Calhoun took this tidbit in. “Okay, yes,” he admitted, “I would tend to classify that as ‘inadvisable.’ Good judgment call. So we proceed on impulse, if we’re to proceed at all, is that it? Going to take us a long time to get anywhere. Then again, since we haven’t the faintest idea where we’re going, I suppose we’re not in all that much of a rush. I mean, Kalinda is still a prisoner on Priatia, and the incendiary political situation in the New Thallonian Protectorate threatens to plunge the entire territory into civil war.
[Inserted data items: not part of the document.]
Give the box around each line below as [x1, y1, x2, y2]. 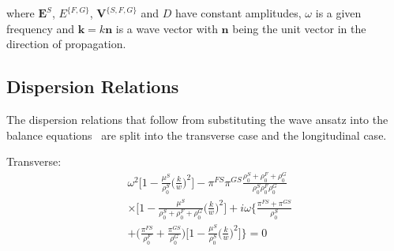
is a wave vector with [115, 20, 218, 36]
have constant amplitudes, [175, 5, 302, 21]
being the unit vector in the [232, 20, 366, 36]
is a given [315, 5, 362, 21]
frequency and [6, 20, 75, 36]
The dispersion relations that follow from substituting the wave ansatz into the [6, 111, 388, 127]
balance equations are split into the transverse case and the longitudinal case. [6, 126, 387, 143]
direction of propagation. [6, 36, 126, 52]
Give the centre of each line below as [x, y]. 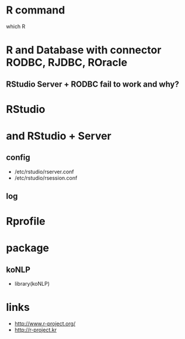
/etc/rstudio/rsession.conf [46, 178]
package [28, 248]
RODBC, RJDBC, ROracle [67, 63]
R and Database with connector [84, 50]
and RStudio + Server [59, 136]
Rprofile [26, 222]
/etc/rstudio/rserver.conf [44, 172]
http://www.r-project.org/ [45, 324]
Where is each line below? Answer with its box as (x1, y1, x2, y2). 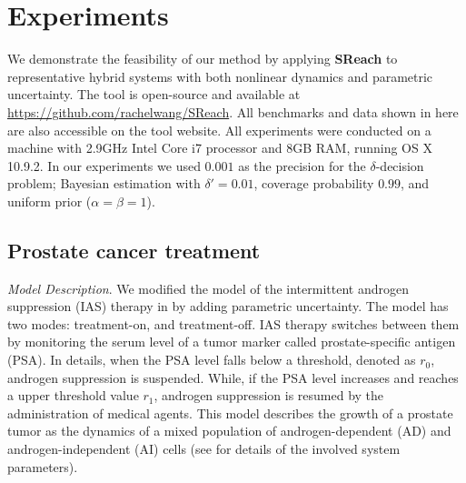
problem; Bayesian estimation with (7, 174, 201, 193)
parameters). (7, 457, 78, 476)
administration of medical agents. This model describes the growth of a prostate (7, 403, 453, 422)
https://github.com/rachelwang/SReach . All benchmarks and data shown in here (7, 102, 459, 121)
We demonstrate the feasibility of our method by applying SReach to (7, 49, 398, 68)
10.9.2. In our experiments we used (7, 156, 201, 175)
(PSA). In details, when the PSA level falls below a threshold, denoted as (7, 350, 416, 369)
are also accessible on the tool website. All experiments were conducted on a (7, 120, 431, 139)
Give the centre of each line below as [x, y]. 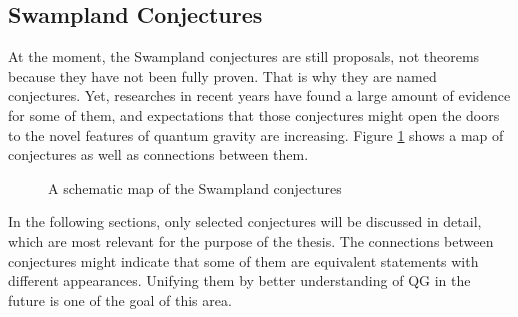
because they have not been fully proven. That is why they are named [222, 75]
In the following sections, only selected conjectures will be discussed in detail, [245, 221]
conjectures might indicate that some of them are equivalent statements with [243, 260]
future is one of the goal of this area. [120, 299]
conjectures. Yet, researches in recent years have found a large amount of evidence [259, 95]
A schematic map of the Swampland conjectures [195, 187]
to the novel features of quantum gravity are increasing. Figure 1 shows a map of [256, 134]
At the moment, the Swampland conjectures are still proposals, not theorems [244, 56]
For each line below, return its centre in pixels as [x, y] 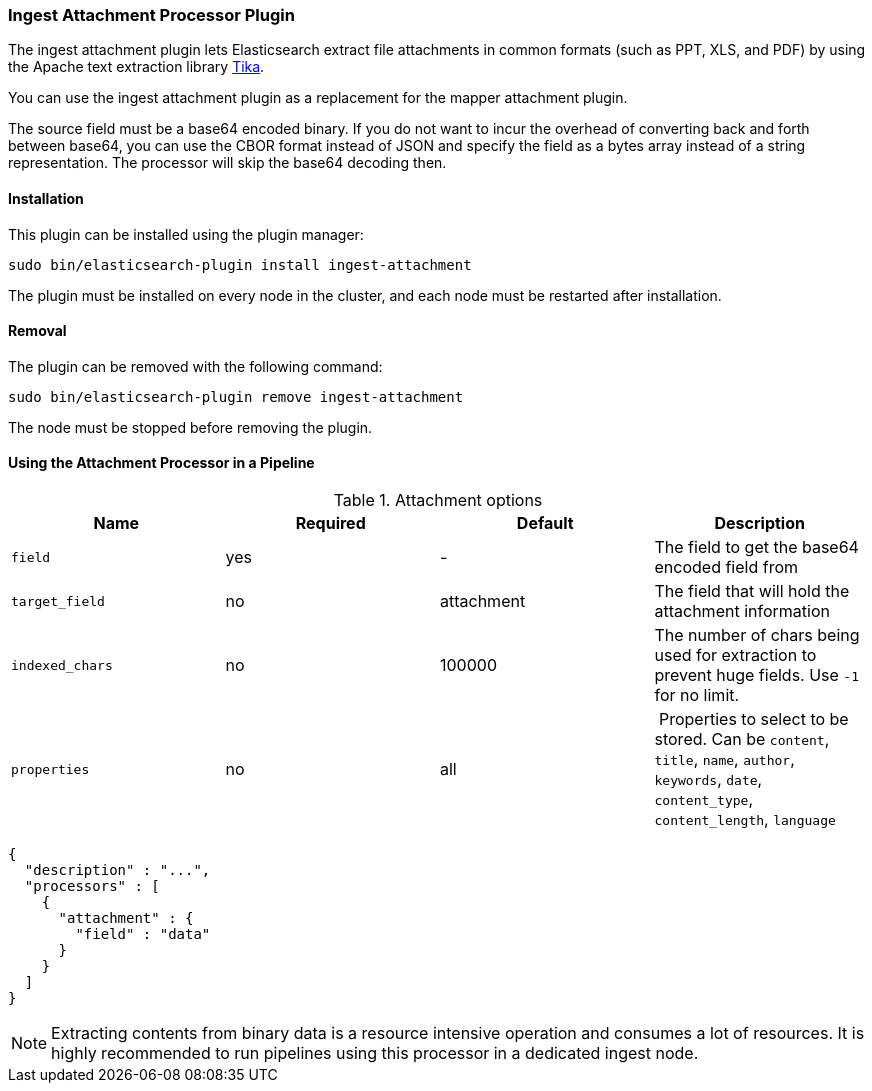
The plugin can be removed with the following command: [195, 366]
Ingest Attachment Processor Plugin [151, 15]
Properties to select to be [754, 719]
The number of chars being [757, 635]
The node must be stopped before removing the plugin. [190, 427]
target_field [58, 601]
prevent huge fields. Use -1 [757, 675]
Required [330, 523]
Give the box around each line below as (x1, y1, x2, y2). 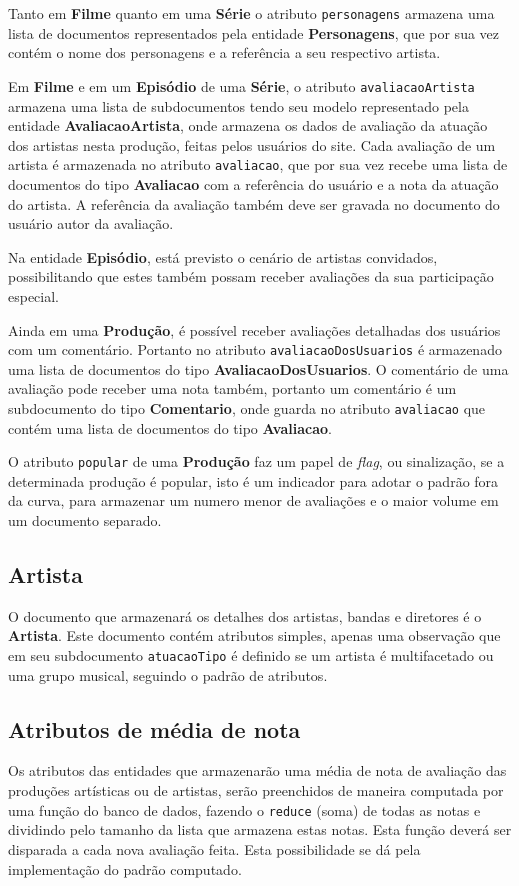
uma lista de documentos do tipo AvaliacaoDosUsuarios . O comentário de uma (8, 358, 509, 379)
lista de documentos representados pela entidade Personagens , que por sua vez (8, 22, 500, 43)
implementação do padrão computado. (8, 858, 242, 879)
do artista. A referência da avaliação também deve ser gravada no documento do (8, 193, 500, 214)
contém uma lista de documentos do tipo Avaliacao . (8, 417, 332, 438)
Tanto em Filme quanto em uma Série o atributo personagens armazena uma (8, 3, 495, 23)
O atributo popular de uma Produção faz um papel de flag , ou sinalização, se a (8, 451, 505, 472)
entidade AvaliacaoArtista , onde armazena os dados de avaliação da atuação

But what’s a massive body count between friends?”
There was silence from the rest of the bridge.
“People,” he continued, “I have no desire to bring the entirety of the multiverse crashing down upon our heads. But neither do I want to pretend that we don’t have some serious time pressure at work. We need to figure out what happened, and how to reverse it, and we need to do it soon…before there’s no longer a Thallonian space of any sort to get back to.”